Common name: Honey bees

Scientific name: Apis mellifera

Size: male (drone): 5/8 inch long; female (worker): 3/8 to 5/8 inch long; queen: 3/4 inch long

Commonly confused with: yellow jackets, wasps and hornets

 
 

Distinguishing marks:

  • males are robust with large compound eyes
  • queens are elongate and rarely seen
  • workers are most commonly seen
    • variety of colors from yellow to black
    • solid or striped abdomen, often with bands
    • often seen carrying pollen on their hind legs

Distribution: temperate, subtropical and tropical areas worldwide

Habitat: Wild nests are found in hollow trees and manmade structures. Colonies managed by beekeepers are typically kept in wooden hives and may be found in urban, suburban and rural settings. Workers visit flowers in meadows, open woods, agricultural areas, yards and gardens.

 
 
 
Honey bee swarm in a pine tree, David J. Moorhead, University of Georgia www.insectimages.org
Life cycle: Honey bees are highly social, usually consisting of a single queen, between 6,000 and 60,000 workers, and a few hundred to a few thousand drones. Colonies are perennial, usually surviving for several years. At the beginning of the spring, the population of the colony is low. However, as the queen lays eggs, and the workers forage for pollen and nectar to feed the developing brood, it grows through the summer.

Colonies reproduce by swarming, which typically occurs in May or June, but occasionally in September or October. A swarm consists of the original queen and several thousand workers. A swarm will cluster on a branch near the original nest while scouts seek a new, permanent location. This may take a few hours or a few days. Rarely, a swarm will build a new nest where it first alights. Honey bees prefer to nest in hollow cavities of trees, but manmade structures are commonly selected as well. All individuals within a colony, except the drones, survive the winter on stored honey.
 
 
 

Damage: Honey bees nesting in the wall of a house or building present two problems. First they pose a stinging hazard. Second, they can cause structural or aesthetic damage. If the colony is killed or dies, honey may ferment and create a nuisance odor. The wax comb may sag or melt, and honey may flow from the combs and damage drywall and plaster.

Benefits: Honey bees provide pollination for over 90 commercially grown crops as well as many wild plants. It is estimated that honey bee pollination adds $14.6 billion per year to agricultural output in the US. They also provide over 200 million pounds of honey, as well as a variety of other products such as beeswax, pollen and propolis.

 
   
Honey bee swarm in a pine tree, David J. Moorhead University of Georgia, www.insectimages.org
 
 

Management: The presence of a swarm in your backyard may be alarming; however, bees in a swarm are unlikely to sting. As long as the bees pose no immediate hazard, wait three days before seeking abatement. The bees will most likely move on in that time and save you the expense of removal. If control is desired, call your local extension office to see if they have a list of beekeepers interested in swarm collection. A professional pest control operator can also remove the swarm.
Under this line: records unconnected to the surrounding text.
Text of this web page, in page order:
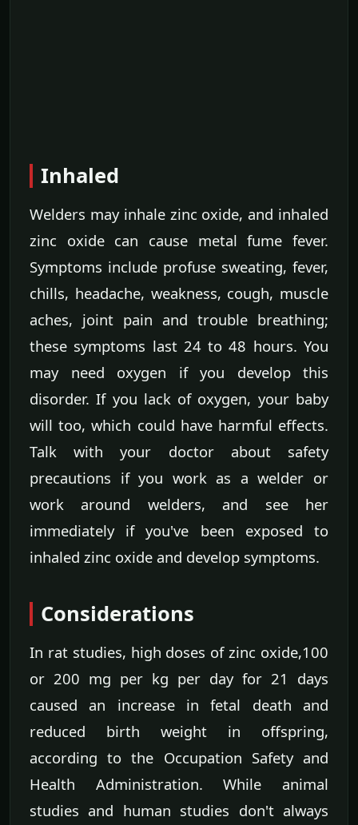
Inhaled
Welders may inhale zinc oxide, and inhaled
zinc oxide can cause metal fume fever.
Symptoms include profuse sweating, fever,
chills, headache, weakness, cough, muscle
aches, joint pain and trouble breathing;
these symptoms last 24 to 48 hours. You
may need oxygen if you develop this
disorder. If you lack of oxygen, your baby
will too, which could have harmful effects.
Talk with your doctor about safety
precautions if you work as a welder or
work around welders, and see her
immediately if you've been exposed to
inhaled zinc oxide and develop symptoms.
Considerations
In rat studies, high doses of zinc oxide,100
or 200 mg per kg per day for 21 days
caused an increase in fetal death and
reduced birth weight in offspring,
according to the Occupation Safety and
Health Administration. While animal
studies and human studies don't always
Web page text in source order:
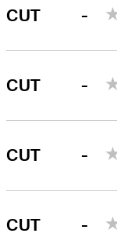
CUT -
CUT -
CUT -
CUT -
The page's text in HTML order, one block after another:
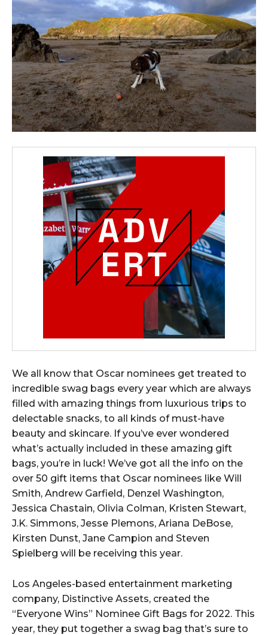
We all know that Oscar nominees get treated to
incredible swag bags every year which are always
filled with amazing things from luxurious trips to
delectable snacks, to all kinds of must-have
beauty and skincare. If you’ve ever wondered
what’s actually included in these amazing gift
bags, you’re in luck! We’ve got all the info on the
over 50 gift items that Oscar nominees like Will
Smith, Andrew Garfield, Denzel Washington,
Jessica Chastain, Olivia Colman, Kristen Stewart,
J.K. Simmons, Jesse Plemons, Ariana DeBose,
Kirsten Dunst, Jane Campion and Steven
Spielberg will be receiving this year.
Los Angeles-based entertainment marketing
company, Distinctive Assets, created the
“Everyone Wins” Nominee Gift Bags for 2022. This
year, they put together a swag bag that’s sure to
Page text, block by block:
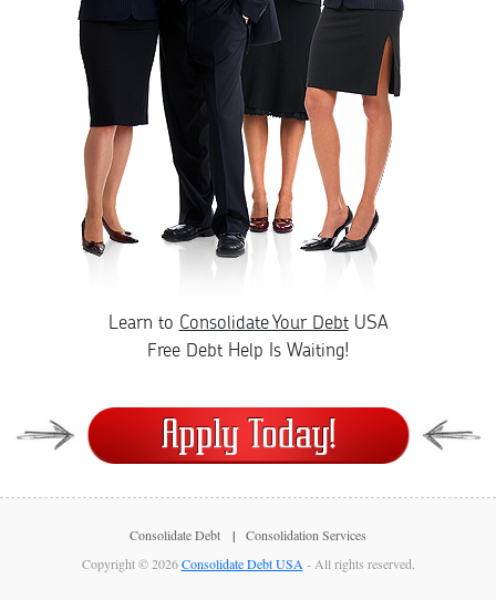
Learn to Consolidate Your DebtUSA
Free Debt Help Is Waiting!
Consolidate Debt
Consolidation Services
Copyright © 2026Consolidate Debt USA - All rights reserved.

Honey bees nesting in a wall of a house or other valuable structure should be removed. Simply killing them will leave the structure susceptible to damage. Removal of honey bees from a building should be done by a professional and may involve a pest control operator, a beekeeper and a carpenter. For personal safety, do not approach wild nests and stay out of areas where commercial hives are kept.
There is a growing concern about Africanized honey bees, however, these bees are currently limited to parts of the southwest. They can be found in California, Arizona, Nevada, New Mexico and Texas. Hikers should be especially attentive when traveling in these areas.
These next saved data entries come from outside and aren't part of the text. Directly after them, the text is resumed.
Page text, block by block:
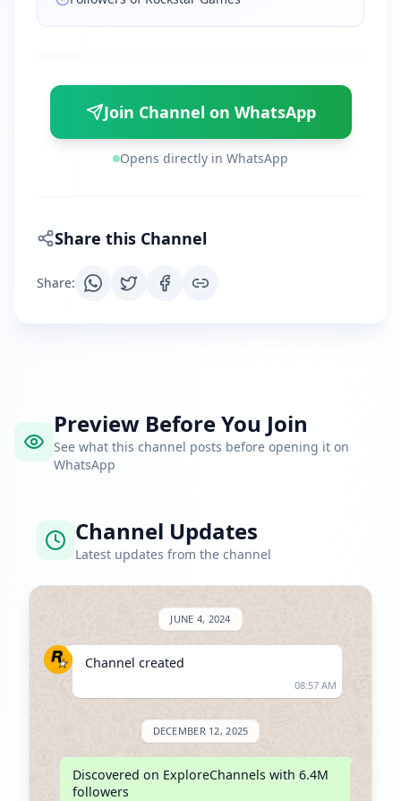
Join Channel on WhatsApp
Opens directly in WhatsApp
Share this Channel
Share:
Preview Before You Join
See what this channel posts before opening it on
WhatsApp
Channel Updates
Latest updates from the channel
JUNE 4, 2024
Channel created
08:57 AM
DECEMBER 12, 2025
Discovered on ExploreChannels with 6.4M
followers
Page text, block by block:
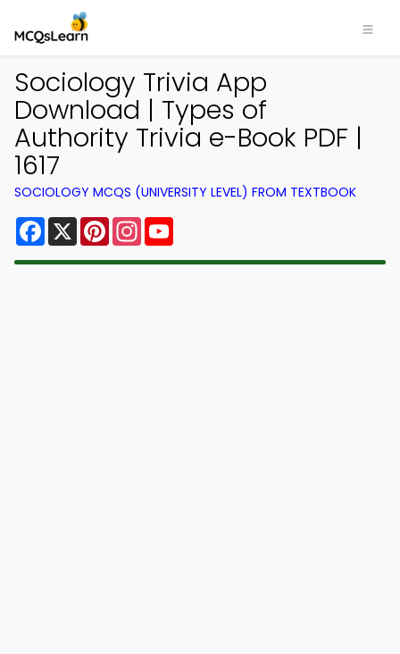
Sociology Trivia App
Download | Types of
Authority Trivia e-Book PDF |
1617
SOCIOLOGY MCQS (UNIVERSITY LEVEL) FROM TEXTBOOK
Facebook
X PinterestInstagram
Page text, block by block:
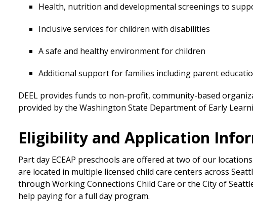
Health, nutrition and developmental screenings to
Inclusive services for children with disabilities
A safe and healthy environment for children
Additional support for families including parent
DEEL provides funds to non-profit, community-based
provided by the Washington State Department of Early
Eligibility and Application
Part day ECEAP preschools are offered at two of our
are located in multiple licensed child care centers across
through Working Connections Child Care or the City of
help paying for a full day program.

Sting: Honey bees can be defensive around their nest, and they often defend in large numbers. If this happens, it is best to cover your face with your hands and carefully move in a straight line away from the nest. Unlike other stinging insects, honey bees have a barbed stinger that remains in its victim after stinging. If stung, remove the stinger as soon as possible by scraping it out with a fingernail or credit card. If you are stung, cooling the area with ice may be soothing.

Remember! Insect stings can elicit a life-threatening, allergic reaction in some individuals. Check with your physician to determine what symptoms require a visit to the emergency room. Never attempt any control measure if you have a known allergy to insect stings.

Further sources: Seeley, T.D. 1996. The Wisdom of the Hive: The Social Physiology of Honey Bee Colonies. Belknap Press, 309 pages.

Winston, M.L. 1991. The Biology of the Honey Bee. Harvard University Press.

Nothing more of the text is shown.